Our Children [A Perdre La Raison] Review
One of the most unsettling movies of the year, this sharply made drama shifts inexorably from blissful romance to something darkly horrific. It's so understated that it might alienate audiences who want everything carefully explained to them. But the problem is that we understand far too well why the story goes where it goes, and that makes it even more haunting.
Based on a true story, the film opens with a brief glimpse of a terrible family tragedy before flashing back to happier times. Now living in Belgium, Moroccan-born Mounir (Rahim) has a whirlwind romance with Murielle (Dequenne). After they get married, they move in with Mounir's friend Andre (Arestrup), a doctor who married Mounir's sister (Raoui) so she could get a European visa. As Mounir and Murielle have four children in quick succession, she struggles with their domestic situation, longing for a family home of their own. She even offers to move to Morocco to live near Mounir's mother (Belal). But Andre seems to have some strange hold over Mounir.

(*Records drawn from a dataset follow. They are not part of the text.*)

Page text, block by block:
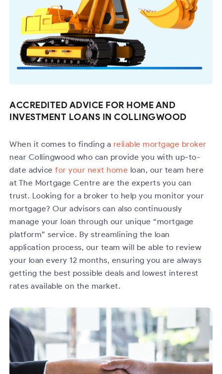
ACCREDITED ADVICE FOR HOME AND
INVESTMENT LOANS IN COLLINGWOOD
When it comes to finding a reliable mortgage broker
near Collingwood who can provide you with up-to-
date advicefor your next home loan, our team here
at The Mortgage Centre are the experts you can
trust. Looking for a broker to help you monitor your
mortgage? Our advisors can also continuously
manage your loan through our unique “mortgage
platform” service. By streamlining the loan
application process, our team will be able to review
your loan every 12 months, ensuring you are always
getting the best possible deals and lowest interest
rates available on the market.
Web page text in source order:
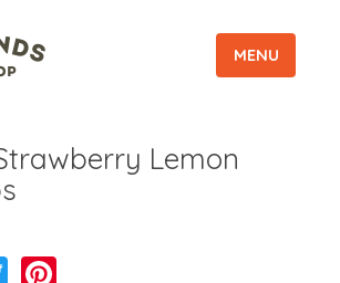
MENU
Lemon
Twitter
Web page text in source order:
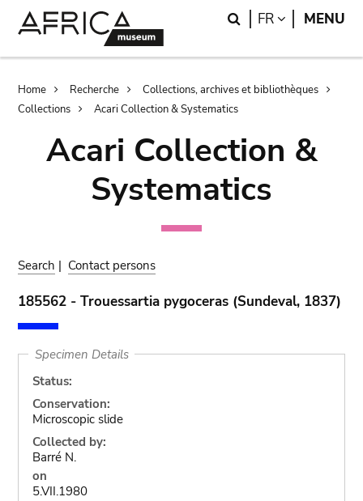
Search
FR LANGUAGE
MENU
Breadcrumb
Home Recherche
Collections, archives et bibliothèques
Collections
Acari Collection & Systematics
Acari Collection &
Systematics
Search | Contact persons
185562 - Trouessartia pygoceras (Sundeval, 1837)
Specimen Details
Status:
Conservation:
Microscopic slide
Collected by:
Barré N.
on
5.VII.1980
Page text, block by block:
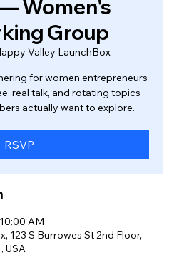
Women's
Group
Valley LaunchBox
for women entrepreneurs
real talk, and rotating topics
actually want to explore.
RSVP
AM
123 S Burrowes St 2nd Floor,
USA
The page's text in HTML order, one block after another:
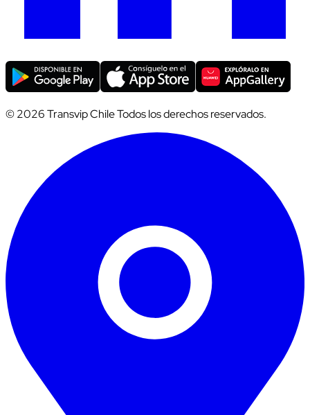
© 2026 Transvip Chile Todos los derechos reservados.
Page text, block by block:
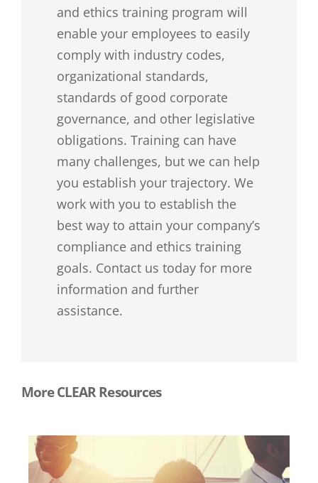
and ethics training program will
enable your employees to easily
comply with industry codes,
organizational standards,
standards of good corporate
governance, and other legislative
obligations. Training can have
many challenges, but we can help
you establish your trajectory. We
work with you to establish the
best way to attain your company’s
compliance and ethics training
goals. Contact us today for more
information and further
assistance.
More CLEAR Resources
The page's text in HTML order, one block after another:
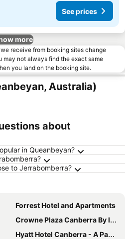
See prices
more
receive from booking sites change
may not always find the exact same
you land on the booking site.
Australia)
about
in Queanbeyan?
to Jerrabomberra?
Forrest Hotel and Apartments
Crowne Plaza Canberra By Ihg
Hyatt Hotel Canberra - A Park Hyatt Hotel
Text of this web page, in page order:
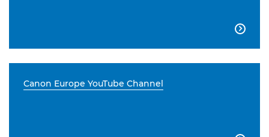

Canon Europe YouTube Channel
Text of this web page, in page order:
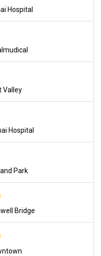
Hospital
Valley
Hospital
Park
Bridge

As the years pass, Murielle's quiet desperation grows inexorably, although the film's audience seem to be the only ones who notice. Dequenne's performance is a masterful depiction of submerged emotion as she struggles to quietly cope with Andre's passive-aggression and Mounir's cultural machismo. So as the tension rises, we react like her, clinging to happier moments and possibilities rather than face up to the raw facts. This wouldn't work as well as it does without the superior work from Rahim and Arestrup, who previously starred together memorably in A Prophet. They cleverly refuse to let their characters drift into any sort of stereotype.